> _EXERCISE REQUIREMENTS_
Find the line containing "std::current_exception - std::current_exception" in the entries below. Restate it and each line after it, word for word, up to and including the line containing "d’avoir un signal".

(Data entries)

--------------------------------------------------

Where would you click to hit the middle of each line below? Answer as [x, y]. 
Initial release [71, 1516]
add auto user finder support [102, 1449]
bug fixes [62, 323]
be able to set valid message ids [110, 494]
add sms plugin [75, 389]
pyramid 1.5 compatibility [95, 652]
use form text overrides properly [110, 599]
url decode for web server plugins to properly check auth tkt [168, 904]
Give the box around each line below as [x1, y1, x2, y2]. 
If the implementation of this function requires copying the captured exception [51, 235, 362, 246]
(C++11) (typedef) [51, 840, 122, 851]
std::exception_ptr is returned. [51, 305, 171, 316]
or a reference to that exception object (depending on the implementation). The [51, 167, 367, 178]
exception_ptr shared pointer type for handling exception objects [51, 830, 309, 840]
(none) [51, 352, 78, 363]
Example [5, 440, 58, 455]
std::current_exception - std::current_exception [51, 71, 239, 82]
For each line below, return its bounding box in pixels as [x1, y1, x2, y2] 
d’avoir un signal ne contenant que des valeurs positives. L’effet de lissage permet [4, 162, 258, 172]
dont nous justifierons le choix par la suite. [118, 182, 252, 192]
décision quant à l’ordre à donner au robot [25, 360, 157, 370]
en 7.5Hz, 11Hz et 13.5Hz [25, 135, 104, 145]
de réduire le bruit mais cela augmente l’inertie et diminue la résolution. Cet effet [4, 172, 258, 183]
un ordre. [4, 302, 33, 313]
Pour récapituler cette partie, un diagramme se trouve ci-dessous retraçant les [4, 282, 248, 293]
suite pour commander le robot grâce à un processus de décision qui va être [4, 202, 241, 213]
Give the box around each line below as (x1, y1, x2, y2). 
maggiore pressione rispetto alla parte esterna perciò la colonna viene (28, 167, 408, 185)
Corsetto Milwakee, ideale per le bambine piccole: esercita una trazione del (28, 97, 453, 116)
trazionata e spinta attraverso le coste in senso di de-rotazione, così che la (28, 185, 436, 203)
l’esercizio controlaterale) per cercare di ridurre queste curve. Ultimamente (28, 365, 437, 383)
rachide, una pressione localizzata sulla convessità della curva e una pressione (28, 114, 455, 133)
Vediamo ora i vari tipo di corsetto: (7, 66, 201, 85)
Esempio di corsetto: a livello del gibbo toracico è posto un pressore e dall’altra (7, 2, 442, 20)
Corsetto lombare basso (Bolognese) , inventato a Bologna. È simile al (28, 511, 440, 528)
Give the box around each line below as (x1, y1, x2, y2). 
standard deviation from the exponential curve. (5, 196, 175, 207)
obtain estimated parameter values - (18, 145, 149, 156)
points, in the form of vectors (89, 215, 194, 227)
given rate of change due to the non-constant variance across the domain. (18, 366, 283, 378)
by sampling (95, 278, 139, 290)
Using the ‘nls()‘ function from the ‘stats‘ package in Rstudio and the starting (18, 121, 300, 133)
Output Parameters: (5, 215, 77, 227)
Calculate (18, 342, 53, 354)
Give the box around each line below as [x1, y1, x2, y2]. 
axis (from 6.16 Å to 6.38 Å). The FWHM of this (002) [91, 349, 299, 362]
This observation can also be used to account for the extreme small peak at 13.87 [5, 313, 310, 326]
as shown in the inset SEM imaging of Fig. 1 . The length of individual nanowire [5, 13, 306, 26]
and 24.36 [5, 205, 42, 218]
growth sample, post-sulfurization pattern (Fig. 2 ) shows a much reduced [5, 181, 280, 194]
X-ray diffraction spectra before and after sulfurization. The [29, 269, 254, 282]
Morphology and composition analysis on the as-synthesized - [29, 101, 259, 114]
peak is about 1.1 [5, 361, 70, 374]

--------------------------------------------------

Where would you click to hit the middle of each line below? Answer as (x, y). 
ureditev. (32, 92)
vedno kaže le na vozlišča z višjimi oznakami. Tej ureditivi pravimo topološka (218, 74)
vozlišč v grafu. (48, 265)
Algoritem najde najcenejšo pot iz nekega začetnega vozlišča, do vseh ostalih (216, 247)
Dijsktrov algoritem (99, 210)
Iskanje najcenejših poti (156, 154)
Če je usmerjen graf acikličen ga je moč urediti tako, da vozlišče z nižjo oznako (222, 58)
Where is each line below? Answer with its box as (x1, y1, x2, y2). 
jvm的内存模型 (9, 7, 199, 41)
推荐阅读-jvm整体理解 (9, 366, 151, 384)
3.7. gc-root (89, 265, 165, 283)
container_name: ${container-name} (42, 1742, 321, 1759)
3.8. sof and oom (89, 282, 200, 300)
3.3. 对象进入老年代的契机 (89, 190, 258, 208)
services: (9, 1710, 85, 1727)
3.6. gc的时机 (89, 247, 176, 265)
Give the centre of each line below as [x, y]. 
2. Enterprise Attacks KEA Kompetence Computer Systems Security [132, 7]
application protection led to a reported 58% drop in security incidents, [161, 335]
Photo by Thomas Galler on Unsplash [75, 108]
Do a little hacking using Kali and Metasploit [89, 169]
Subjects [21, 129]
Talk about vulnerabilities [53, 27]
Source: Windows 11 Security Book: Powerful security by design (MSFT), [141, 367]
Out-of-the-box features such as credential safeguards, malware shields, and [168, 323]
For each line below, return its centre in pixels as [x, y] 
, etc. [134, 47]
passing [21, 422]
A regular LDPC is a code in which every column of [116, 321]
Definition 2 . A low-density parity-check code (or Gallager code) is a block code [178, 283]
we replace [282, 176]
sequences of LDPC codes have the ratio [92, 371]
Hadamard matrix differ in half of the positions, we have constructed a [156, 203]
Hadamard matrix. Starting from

--------------------------------------------------

> _EXERCISE RESPONSE_
std::current_exception - std::current_exception [51, 71, 239, 82]
For each line below, return its bounding box in pixels as [x1, y1, x2, y2] 
d’avoir un signal ne contenant que des valeurs positives. L’effet de lissage permet [4, 162, 258, 172]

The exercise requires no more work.